### Exercise material
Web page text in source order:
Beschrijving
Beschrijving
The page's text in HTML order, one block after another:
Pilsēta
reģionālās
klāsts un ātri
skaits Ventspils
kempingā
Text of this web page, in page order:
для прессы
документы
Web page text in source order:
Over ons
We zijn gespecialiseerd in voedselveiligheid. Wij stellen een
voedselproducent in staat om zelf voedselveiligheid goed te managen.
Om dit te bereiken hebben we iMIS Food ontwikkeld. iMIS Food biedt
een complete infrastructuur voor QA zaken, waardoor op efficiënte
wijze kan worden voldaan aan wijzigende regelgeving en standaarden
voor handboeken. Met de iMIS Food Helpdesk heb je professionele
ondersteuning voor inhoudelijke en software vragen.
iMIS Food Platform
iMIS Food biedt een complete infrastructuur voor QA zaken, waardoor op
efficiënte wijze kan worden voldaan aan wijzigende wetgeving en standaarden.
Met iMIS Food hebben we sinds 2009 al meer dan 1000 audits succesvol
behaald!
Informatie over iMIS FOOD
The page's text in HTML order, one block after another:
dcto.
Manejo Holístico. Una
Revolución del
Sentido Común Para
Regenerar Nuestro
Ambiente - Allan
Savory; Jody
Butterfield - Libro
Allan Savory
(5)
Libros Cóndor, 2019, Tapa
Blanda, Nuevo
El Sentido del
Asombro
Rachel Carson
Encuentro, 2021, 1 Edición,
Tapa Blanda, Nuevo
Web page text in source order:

### To do
Every record above must be duplicated exactly.

### Task result
Web page text in source order:
Beschrijving
Beschrijving
The page's text in HTML order, one block after another:
Pilsēta
reģionālās
klāsts un ātri
skaits Ventspils
kempingā
Text of this web page, in page order:
для прессы
документы
Web page text in source order:
Over ons
We zijn gespecialiseerd in voedselveiligheid. Wij stellen een
voedselproducent in staat om zelf voedselveiligheid goed te managen.
Om dit te bereiken hebben we iMIS Food ontwikkeld. iMIS Food biedt
een complete infrastructuur voor QA zaken, waardoor op efficiënte
wijze kan worden voldaan aan wijzigende regelgeving en standaarden
voor handboeken. Met de iMIS Food Helpdesk heb je professionele
ondersteuning voor inhoudelijke en software vragen.
iMIS Food Platform
iMIS Food biedt een complete infrastructuur voor QA zaken, waardoor op
efficiënte wijze kan worden voldaan aan wijzigende wetgeving en standaarden.
Met iMIS Food hebben we sinds 2009 al meer dan 1000 audits succesvol
behaald!
Informatie over iMIS FOOD
The page's text in HTML order, one block after another:
dcto.
Manejo Holístico. Una
Revolución del
Sentido Común Para
Regenerar Nuestro
Ambiente - Allan
Savory; Jody
Butterfield - Libro
Allan Savory
(5)
Libros Cóndor, 2019, Tapa
Blanda, Nuevo
El Sentido del
Asombro
Rachel Carson
Encuentro, 2021, 1 Edición,
Tapa Blanda, Nuevo
Web page text in source order:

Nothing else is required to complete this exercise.